• GOAL OF THE EXERCISE
When a line in the data below includes "Твоими", pick it out and copy it.

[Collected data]
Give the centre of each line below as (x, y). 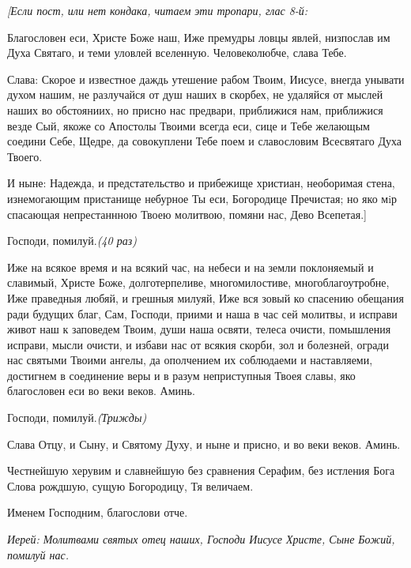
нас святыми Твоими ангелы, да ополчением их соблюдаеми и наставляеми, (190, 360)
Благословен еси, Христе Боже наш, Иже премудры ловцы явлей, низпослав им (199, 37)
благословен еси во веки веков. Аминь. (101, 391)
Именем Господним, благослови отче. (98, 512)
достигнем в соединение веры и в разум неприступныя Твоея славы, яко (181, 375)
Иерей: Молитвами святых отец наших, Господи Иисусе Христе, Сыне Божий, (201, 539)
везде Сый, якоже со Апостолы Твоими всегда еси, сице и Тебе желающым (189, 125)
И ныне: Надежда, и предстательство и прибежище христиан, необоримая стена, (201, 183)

==

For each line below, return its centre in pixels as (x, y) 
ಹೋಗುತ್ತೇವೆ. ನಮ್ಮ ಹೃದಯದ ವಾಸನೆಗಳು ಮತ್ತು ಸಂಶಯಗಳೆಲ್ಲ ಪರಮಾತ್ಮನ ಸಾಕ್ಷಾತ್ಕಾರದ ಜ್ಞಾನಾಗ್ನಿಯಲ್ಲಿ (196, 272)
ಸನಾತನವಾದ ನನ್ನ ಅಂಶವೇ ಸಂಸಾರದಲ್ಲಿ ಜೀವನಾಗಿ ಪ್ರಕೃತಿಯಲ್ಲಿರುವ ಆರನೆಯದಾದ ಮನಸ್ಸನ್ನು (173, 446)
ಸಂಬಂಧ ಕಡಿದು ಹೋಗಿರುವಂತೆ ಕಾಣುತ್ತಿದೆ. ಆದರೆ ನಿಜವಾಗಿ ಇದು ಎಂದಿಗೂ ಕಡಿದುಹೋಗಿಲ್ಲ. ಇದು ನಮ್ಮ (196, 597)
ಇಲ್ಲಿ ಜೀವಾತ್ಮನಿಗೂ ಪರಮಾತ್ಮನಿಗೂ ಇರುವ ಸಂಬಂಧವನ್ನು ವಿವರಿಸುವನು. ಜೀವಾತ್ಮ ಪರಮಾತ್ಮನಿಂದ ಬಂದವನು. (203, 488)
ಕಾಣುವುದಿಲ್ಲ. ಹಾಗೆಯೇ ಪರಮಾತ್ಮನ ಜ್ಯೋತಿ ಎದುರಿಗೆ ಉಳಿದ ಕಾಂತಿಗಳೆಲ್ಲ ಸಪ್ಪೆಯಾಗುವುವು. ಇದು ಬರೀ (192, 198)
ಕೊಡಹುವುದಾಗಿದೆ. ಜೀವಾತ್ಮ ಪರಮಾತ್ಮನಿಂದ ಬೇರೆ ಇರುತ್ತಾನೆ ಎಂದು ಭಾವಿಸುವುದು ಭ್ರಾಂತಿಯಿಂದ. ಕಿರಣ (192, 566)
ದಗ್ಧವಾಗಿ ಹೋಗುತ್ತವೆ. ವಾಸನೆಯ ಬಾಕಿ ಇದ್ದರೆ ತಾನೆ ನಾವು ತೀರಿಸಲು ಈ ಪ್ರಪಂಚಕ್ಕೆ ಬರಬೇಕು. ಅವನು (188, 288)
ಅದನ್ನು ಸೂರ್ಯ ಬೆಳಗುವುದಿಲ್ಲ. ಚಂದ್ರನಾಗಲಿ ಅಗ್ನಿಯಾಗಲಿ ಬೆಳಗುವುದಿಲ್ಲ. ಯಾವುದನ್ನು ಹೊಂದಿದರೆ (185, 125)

--

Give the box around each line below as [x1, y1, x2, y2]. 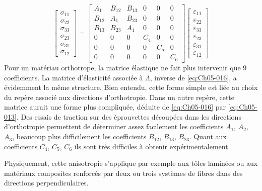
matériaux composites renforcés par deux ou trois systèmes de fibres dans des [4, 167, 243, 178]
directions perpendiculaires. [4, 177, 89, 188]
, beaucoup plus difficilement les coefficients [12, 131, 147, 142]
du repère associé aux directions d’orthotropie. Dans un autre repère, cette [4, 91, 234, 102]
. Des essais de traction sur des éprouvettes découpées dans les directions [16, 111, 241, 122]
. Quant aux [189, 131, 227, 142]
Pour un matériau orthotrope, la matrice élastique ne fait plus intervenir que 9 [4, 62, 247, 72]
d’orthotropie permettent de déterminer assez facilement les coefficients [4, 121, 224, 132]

• SOLVED PROBLEM
нас святыми Твоими ангелы, да ополчением их соблюдаеми и наставляеми, (190, 360)
везде Сый, якоже со Апостолы Твоими всегда еси, сице и Тебе желающым (189, 125)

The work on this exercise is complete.